Two years ago we made one for a wedding gift. The a friend and......you know how it goes. This is for our youngest son who is 40.
We have one more partially cut out. The couple that will get it do no know anything about it.
I do not recommend that anyone does this as we did. That is all we have really done. It sometimes went months before we could drag ourselves back into the shop and get to it.
Even after all the experience there are still screw ups.
My wife can read drawings and I can't until after a few a built. She also has the patience to fine tune things. 
Our marriage has survived and soon we will see 50 years together.
If anyone wants a copy of the dial PM me and I will send you one.


----------



## RainMan 2.0 (May 6, 2014)

Very nice looking clock you made there Jerry . And an early congrats on your 50th wedding anniversary ! 

My records three weeks lol , what's your secret


----------



## Semipro (Mar 22, 2013)

Very fine work Jerry, are all 9 the same


----------



## Bonka (Aug 28, 2010)

All the clocks are the same design. One was made from black walnut all of the others are cherry. The tones are different depending on the cherry used.


----------



## 64 ford (Apr 21, 2013)

Nice clock Jerry
Making several of anything does tend to take some of the fun out.

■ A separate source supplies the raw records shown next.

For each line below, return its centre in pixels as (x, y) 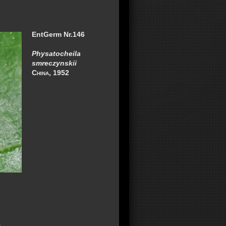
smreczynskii (54, 63)
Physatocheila (56, 53)
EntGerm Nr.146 (59, 34)
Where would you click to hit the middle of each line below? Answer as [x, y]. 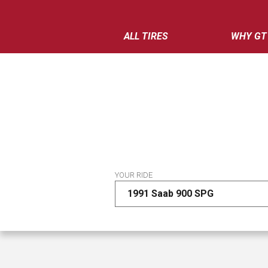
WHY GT [249, 36]
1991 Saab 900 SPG [170, 194]
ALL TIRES [146, 36]
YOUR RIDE [134, 175]

Rick- you made three weeks! WOW. That's the average length of a Hollywood marriage!
Dennis


----------



## GregLittleWoodworks (Dec 9, 2014)

Very nice clock...I like the storage cabinet beneath the dial also...and Congratulations on the 50 years of marriage...


----------



## Bonka (Aug 28, 2010)

I tell my wife that I married her to upgrade her family.


----------



## Bonka (Aug 28, 2010)

The area beneath the clock face is for the pendulum. It would, for me, be almost blasphemes to install an electric anything in this clock.
The original designer was Isaac Newton Young, New Lebanon, NY in the Shaker village.
He only made 16 of them.
How would you like to have one of the originals?


----------